Blair’s first lesson for Democrats is one that Bill Clinton never quite managed to teach them: You cannot be too close to the center. In Britain, Blair embarked on a series of gestures so dramatic that middle England -- our Peoria -- realized Labor had changed. He embraced privatization, upheld his promise to not raise the rate of income taxes, made the Bank of England independent of the government and ignored teachers’ protests about introducing standards testing.

The Democrats desperately need a similar display. One possibility might be embracing school vouchers (which poor blacks want, even if teachers don’t); another would be Social Security reform (something has to be done, sooner rather than later); yet another might be denouncing partial-birth abortion (which is opposed by many people who regard themselves as pro-choice). Forget all the Mooreish nonsense about fighting as hard for the left half of the country as Bush does for the right. That won’t help.
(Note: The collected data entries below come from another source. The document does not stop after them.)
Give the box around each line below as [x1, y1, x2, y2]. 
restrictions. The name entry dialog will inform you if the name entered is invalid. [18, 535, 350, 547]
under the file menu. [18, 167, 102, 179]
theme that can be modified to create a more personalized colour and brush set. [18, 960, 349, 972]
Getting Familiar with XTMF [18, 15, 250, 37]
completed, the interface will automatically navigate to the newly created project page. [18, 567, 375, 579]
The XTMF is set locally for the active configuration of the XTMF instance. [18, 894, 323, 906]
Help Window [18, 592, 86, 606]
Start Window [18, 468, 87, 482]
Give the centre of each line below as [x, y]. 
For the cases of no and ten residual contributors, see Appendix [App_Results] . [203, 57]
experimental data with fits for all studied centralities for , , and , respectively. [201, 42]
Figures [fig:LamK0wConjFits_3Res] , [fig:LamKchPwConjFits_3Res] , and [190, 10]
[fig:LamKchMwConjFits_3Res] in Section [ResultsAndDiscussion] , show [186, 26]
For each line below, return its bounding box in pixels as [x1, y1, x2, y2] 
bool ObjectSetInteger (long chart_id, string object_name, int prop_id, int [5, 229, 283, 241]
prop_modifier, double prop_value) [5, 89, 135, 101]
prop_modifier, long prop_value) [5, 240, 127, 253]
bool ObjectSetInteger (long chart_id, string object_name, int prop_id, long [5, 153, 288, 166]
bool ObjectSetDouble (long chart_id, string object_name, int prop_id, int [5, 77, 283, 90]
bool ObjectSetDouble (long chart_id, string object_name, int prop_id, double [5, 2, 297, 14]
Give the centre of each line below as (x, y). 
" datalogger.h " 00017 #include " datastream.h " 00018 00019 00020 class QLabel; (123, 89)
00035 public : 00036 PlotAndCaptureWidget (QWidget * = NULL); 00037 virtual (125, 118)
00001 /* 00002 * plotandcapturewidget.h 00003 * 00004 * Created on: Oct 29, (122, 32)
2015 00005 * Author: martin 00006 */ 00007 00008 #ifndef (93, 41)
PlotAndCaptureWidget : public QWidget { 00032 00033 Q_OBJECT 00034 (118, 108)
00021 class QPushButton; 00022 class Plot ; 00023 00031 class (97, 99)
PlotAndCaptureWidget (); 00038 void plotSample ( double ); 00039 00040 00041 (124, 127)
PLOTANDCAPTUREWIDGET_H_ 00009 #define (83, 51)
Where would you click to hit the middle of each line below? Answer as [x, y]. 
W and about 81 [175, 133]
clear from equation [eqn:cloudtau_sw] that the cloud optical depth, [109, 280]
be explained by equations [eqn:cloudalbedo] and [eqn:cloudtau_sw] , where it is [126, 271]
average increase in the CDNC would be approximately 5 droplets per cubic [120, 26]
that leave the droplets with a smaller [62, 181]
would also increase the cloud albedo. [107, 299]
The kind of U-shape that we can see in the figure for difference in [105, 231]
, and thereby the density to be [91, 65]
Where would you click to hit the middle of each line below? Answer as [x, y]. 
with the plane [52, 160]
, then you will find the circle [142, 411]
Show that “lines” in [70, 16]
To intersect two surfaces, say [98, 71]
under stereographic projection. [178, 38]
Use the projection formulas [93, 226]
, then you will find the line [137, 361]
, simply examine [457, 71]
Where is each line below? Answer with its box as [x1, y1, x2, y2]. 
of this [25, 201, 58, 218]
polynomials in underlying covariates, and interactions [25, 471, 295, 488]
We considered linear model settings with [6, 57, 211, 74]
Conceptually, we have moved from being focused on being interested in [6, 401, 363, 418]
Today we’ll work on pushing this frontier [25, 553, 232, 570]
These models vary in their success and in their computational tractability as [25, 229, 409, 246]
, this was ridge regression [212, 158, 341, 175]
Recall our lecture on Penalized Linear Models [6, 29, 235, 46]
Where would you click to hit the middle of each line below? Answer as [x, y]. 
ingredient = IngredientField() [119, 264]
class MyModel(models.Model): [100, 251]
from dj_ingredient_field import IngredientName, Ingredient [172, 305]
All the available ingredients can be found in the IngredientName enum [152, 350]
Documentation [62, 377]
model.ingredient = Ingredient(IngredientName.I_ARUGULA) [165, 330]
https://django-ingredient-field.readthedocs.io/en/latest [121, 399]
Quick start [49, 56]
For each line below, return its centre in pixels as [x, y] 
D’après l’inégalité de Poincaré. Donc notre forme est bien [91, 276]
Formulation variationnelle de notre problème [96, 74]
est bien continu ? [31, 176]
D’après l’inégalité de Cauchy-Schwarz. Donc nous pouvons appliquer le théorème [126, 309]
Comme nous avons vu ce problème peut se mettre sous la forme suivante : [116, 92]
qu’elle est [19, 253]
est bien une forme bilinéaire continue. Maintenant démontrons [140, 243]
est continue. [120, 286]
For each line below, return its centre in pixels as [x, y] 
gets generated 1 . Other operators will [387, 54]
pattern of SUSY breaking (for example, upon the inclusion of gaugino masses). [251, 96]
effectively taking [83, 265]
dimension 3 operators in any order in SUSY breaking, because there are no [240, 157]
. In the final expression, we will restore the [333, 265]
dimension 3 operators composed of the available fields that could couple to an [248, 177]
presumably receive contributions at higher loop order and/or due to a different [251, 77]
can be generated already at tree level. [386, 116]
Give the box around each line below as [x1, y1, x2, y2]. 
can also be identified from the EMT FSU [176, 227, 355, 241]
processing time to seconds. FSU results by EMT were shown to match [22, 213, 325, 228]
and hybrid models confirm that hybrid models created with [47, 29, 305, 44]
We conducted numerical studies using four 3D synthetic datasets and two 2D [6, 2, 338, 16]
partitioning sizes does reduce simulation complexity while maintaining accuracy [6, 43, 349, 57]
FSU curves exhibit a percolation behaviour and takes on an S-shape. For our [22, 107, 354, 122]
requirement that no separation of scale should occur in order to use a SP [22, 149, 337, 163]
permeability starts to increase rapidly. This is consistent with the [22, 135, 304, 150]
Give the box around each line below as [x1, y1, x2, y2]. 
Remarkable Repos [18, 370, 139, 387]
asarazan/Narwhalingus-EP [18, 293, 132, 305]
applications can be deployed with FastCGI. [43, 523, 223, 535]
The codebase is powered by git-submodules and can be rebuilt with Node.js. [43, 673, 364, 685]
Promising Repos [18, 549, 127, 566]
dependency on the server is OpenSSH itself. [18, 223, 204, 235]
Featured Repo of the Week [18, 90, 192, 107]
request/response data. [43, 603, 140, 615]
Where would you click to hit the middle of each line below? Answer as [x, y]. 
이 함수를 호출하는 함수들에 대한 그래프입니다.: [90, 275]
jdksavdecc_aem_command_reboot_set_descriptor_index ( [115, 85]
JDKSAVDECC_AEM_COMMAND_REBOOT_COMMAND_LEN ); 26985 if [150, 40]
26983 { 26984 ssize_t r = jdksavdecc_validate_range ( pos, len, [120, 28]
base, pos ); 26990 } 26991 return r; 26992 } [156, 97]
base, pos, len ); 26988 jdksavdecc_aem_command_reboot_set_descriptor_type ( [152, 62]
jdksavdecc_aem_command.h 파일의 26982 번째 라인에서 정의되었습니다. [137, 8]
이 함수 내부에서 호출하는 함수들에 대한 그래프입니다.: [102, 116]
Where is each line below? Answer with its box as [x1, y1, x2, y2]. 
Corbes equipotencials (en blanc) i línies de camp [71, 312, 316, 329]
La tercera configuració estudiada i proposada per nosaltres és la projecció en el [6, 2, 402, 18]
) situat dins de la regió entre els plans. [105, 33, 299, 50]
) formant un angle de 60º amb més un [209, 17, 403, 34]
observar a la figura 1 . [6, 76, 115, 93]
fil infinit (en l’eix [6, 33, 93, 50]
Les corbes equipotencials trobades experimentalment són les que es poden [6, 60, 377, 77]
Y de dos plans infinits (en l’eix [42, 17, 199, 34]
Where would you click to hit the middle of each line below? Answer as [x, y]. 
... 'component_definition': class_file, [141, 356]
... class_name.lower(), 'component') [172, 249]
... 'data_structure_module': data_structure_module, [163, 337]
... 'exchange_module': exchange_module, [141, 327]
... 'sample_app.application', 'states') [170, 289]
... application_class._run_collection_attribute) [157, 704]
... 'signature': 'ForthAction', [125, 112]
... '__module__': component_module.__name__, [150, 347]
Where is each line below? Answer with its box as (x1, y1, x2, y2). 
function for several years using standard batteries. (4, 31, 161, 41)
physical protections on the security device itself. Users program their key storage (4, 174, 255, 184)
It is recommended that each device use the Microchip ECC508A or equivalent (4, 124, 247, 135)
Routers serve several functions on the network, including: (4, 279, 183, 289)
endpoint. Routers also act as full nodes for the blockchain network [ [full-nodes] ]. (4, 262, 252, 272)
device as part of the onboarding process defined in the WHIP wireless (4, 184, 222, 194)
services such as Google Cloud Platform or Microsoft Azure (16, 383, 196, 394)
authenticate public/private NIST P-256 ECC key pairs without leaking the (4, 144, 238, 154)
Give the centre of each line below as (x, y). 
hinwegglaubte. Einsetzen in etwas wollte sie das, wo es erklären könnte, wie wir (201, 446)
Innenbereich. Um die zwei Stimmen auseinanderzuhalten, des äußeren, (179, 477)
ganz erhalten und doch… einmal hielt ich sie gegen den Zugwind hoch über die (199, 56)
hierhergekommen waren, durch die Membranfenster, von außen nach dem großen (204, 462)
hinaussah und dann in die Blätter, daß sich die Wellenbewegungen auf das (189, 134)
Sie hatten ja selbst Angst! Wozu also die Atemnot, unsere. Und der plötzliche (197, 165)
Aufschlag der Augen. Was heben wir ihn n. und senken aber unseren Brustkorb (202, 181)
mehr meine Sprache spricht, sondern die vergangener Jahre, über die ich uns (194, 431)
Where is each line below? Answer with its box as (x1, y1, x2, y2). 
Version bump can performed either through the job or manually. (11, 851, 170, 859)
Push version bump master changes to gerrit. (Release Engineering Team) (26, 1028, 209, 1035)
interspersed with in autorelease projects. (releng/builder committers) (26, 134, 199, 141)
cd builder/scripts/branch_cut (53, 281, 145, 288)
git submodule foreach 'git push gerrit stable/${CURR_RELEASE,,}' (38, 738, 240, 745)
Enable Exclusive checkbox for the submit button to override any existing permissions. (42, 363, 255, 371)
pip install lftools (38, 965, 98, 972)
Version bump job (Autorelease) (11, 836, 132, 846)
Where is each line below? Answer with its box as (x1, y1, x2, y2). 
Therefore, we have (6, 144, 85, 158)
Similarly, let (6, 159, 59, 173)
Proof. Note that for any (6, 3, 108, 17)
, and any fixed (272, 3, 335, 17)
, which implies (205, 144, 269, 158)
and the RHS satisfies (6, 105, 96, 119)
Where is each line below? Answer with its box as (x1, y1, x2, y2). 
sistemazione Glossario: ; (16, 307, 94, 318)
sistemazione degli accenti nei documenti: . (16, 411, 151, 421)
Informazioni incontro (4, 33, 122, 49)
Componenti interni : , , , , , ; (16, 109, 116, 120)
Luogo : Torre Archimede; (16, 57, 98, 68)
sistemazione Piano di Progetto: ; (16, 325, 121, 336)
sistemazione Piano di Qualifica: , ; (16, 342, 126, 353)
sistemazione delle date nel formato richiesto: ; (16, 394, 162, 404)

Blair can also teach the Democrats a thing or two about the culture wars. Contrary to much of the guff presented in the U.S. media over the last week, cultural politics is never just about religion; it involves a broader proposition -- convincing white working-class voters that your values are their values (and that your opponents’ values are not). When Blair came to power, middle England associated his party with the Loony Left -- chardonnay-drinking pacifists of dubious sexuality who were soft on crime (sound familiar?). Now it is the Tories who are caricatured as loonies -- xenophobic bigots who want to close down your hospitals.

Presentation has something to do with this change. Blair’s party has ruthlessly shed its beards-and-sandals image. (Michael Moore would have been ejected from the Labor Party conference.) But there was also a clear strategy: First neutralize Labor’s weaknesses (Blair boasted how his party was “tough on crime, tough on the causes of crime,” for instance), and then relentlessly paint your opponents as extremists.

Could the Democrats do the same? For much of the mid-1990s, Clinton managed to convince many Americans that the extremists were mostly on the right. John Kerry may have had more traction with stem cells if he had been tougher on other moral issues. The Democrats are still identified with what the late Sen. Daniel Patrick Moynihan (D-N.Y.) called “defining deviancy down.”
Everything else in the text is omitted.